Each line below has to be output exactly, from first to last.

---------- MATERIAL PROVIDED

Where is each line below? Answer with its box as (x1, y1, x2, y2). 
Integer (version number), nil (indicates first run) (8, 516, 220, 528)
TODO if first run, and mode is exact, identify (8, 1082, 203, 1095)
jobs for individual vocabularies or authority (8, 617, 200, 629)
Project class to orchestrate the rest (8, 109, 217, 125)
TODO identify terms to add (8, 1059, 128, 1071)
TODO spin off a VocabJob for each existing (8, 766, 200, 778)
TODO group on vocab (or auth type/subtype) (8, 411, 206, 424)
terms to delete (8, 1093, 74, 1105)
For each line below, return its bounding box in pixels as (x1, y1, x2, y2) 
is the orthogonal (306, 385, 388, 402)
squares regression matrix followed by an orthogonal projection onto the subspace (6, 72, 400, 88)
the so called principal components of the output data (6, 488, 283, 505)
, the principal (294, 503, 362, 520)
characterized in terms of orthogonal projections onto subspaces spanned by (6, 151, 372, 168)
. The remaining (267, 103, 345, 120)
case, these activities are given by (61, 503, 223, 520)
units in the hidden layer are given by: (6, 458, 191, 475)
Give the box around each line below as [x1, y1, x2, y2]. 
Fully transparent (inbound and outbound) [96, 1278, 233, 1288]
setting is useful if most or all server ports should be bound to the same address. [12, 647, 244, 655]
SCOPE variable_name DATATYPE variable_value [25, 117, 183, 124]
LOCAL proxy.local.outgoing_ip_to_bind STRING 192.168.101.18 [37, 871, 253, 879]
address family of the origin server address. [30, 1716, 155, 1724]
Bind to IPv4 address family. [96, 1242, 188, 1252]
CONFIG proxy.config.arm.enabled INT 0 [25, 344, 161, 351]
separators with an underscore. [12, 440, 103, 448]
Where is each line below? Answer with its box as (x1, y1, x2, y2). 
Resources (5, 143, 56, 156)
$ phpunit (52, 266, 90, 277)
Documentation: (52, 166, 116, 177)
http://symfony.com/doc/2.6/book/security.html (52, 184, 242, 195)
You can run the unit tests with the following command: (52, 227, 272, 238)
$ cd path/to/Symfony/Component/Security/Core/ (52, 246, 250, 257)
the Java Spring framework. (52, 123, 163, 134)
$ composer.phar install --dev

--------------------

◆ EXERCISE RESPONSE:
Where is each line below? Answer with its box as (x1, y1, x2, y2). 
Integer (version number), nil (indicates first run) (8, 516, 220, 528)
TODO if first run, and mode is exact, identify (8, 1082, 203, 1095)
jobs for individual vocabularies or authority (8, 617, 200, 629)
Project class to orchestrate the rest (8, 109, 217, 125)
TODO identify terms to add (8, 1059, 128, 1071)
TODO spin off a VocabJob for each existing (8, 766, 200, 778)
TODO group on vocab (or auth type/subtype) (8, 411, 206, 424)
terms to delete (8, 1093, 74, 1105)
For each line below, return its bounding box in pixels as (x1, y1, x2, y2) 
is the orthogonal (306, 385, 388, 402)
squares regression matrix followed by an orthogonal projection onto the subspace (6, 72, 400, 88)
the so called principal components of the output data (6, 488, 283, 505)
, the principal (294, 503, 362, 520)
characterized in terms of orthogonal projections onto subspaces spanned by (6, 151, 372, 168)
. The remaining (267, 103, 345, 120)
case, these activities are given by (61, 503, 223, 520)
units in the hidden layer are given by: (6, 458, 191, 475)
Give the box around each line below as [x1, y1, x2, y2]. 
Fully transparent (inbound and outbound) [96, 1278, 233, 1288]
setting is useful if most or all server ports should be bound to the same address. [12, 647, 244, 655]
SCOPE variable_name DATATYPE variable_value [25, 117, 183, 124]
LOCAL proxy.local.outgoing_ip_to_bind STRING 192.168.101.18 [37, 871, 253, 879]
address family of the origin server address. [30, 1716, 155, 1724]
Bind to IPv4 address family. [96, 1242, 188, 1252]
CONFIG proxy.config.arm.enabled INT 0 [25, 344, 161, 351]
separators with an underscore. [12, 440, 103, 448]
Where is each line below? Answer with its box as (x1, y1, x2, y2). 
Resources (5, 143, 56, 156)
$ phpunit (52, 266, 90, 277)
Documentation: (52, 166, 116, 177)
http://symfony.com/doc/2.6/book/security.html (52, 184, 242, 195)
You can run the unit tests with the following command: (52, 227, 272, 238)
$ cd path/to/Symfony/Component/Security/Core/ (52, 246, 250, 257)
the Java Spring framework. (52, 123, 163, 134)
$ composer.phar install --dev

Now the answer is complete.